Restricting max_depth should help with preventing overfitting along with a 5 fold cross validation

### Results

In [39]:
tree_search.fit(data_labelled,labels.values.ravel())

#y_pred = search.best_estimator_.predict(data_labelled)

print('Best parameters:\n', tree_search.best_params_)
print('Best score f1:\n',tree_search.best_score_)

Fitting 5 folds for each of 266 candidates, totalling 1330 fits
Best parameters:
 {'model__criterion': 'entropy', 'model__max_depth': 5, 'selector__k': 5}
Best score f1:
 0.9811492673992674


Seems like the decision tree performs best with a max_depth set to 5 while choosing the top 5 features from the ANOVA analysis.

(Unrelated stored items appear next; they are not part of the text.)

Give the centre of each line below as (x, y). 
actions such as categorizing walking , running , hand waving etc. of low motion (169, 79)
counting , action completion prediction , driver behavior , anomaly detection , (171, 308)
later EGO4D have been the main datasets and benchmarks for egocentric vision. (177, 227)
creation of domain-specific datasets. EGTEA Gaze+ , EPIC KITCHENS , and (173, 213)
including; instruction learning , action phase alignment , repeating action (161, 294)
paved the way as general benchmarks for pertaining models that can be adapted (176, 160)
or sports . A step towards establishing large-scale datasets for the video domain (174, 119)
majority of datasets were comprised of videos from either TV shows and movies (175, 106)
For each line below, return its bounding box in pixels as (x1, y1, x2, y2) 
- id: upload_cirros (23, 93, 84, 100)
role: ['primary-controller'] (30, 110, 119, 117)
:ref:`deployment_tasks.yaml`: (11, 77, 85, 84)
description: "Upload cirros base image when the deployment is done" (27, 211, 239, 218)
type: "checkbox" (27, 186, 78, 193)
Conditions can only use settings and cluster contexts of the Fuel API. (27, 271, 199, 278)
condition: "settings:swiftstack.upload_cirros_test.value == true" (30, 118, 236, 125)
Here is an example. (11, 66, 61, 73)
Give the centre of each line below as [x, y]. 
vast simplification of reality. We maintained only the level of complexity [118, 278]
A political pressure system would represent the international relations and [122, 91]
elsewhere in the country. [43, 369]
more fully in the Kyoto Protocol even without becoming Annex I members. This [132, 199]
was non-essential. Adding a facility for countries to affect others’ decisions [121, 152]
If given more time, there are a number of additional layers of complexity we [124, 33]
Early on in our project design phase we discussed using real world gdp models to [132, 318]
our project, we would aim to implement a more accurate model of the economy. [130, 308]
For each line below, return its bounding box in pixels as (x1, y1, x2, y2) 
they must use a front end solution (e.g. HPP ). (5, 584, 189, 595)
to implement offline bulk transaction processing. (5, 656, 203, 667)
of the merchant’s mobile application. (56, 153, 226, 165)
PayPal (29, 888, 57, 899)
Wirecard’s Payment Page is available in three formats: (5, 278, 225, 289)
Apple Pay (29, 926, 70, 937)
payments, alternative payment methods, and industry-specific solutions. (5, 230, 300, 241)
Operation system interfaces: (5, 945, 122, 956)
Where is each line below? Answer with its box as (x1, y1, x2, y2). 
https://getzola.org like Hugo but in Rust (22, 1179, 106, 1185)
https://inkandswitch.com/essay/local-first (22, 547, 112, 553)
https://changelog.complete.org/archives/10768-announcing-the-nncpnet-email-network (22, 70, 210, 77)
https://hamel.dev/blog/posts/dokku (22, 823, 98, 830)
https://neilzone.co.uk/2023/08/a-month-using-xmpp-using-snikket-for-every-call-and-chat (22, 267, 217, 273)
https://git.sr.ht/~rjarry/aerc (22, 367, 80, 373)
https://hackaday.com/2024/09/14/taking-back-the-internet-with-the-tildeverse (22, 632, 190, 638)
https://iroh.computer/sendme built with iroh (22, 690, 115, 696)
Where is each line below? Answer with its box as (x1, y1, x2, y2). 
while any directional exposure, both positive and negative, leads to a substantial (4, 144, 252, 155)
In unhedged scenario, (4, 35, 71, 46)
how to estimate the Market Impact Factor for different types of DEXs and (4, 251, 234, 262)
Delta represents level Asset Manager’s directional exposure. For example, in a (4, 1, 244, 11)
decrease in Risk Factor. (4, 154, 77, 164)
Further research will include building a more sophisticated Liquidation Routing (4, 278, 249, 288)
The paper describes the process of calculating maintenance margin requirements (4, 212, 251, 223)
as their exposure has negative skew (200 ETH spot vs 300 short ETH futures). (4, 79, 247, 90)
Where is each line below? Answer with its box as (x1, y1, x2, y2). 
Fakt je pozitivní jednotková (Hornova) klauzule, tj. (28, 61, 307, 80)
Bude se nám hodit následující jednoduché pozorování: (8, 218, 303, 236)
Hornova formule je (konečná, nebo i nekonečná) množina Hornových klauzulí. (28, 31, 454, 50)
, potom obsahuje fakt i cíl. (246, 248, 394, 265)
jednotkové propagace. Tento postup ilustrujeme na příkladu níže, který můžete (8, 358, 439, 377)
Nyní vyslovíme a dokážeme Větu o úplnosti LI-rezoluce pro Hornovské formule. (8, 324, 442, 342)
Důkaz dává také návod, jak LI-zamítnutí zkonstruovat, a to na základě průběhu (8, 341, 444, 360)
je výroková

Limiting the depth of the tree helps with having better performance since we're running CV and it punishes trees that overfit with a higher max depth.

## K-Nearest Neighbors 

Given that KNN relies on majority voting based on class membership of k nearest neighbors, we should use a feature scaller as the first step on our pipeline.

In [45]:
knn_pipeline = Pipeline(
    [('scaller',StandardScaler()),
     ('selector',SelectKBest(f_classif)),
     ('smote',SMOTE(random_state=42)),
     ('model',KNeighborsClassifier())
    ]
)

In [46]:
knn_search = GridSearchCV(
    estimator = knn_pipeline,
    param_grid = {'selector__k':[5,10,15,20,30,40,50],
    'model__weights':['uniform','distance'],
    'model__n_neighbors':[1,3,5,7,9],
    'model__metric':['euclidean','manhattan','chebyshev','minkowski']
    },
    cv=5,
    n_jobs=-1,
    scoring='f1',
    verbose=1
)

In [55]:
knn_search.fit(data_labelled,labels.values.ravel())

print('Best parameters:\n', knn_search.best_params_)
print('Best score f1:\n',knn_search.best_score_)

Fitting 5 folds for each of 280 candidates, totalling 1400 fits
Best parameters:
 {'model__metric': 'chebyshev', 'model__n_neighbors': 7, 'model__weights': 'uniform', 'selector__k': 40}
Best score f1:
 0.9937484737484737


KNN reveals to have better performance than Decision Trees measuring by the f1 score. K equal to 7 is the most optimal number of neighbors to consider while using the chebyshev distance with an uniform weight. Interesting to note that here KNN tends to perform better with more features, given that the best results come from using the top 40 in comparison to the top 5 in the decision tree.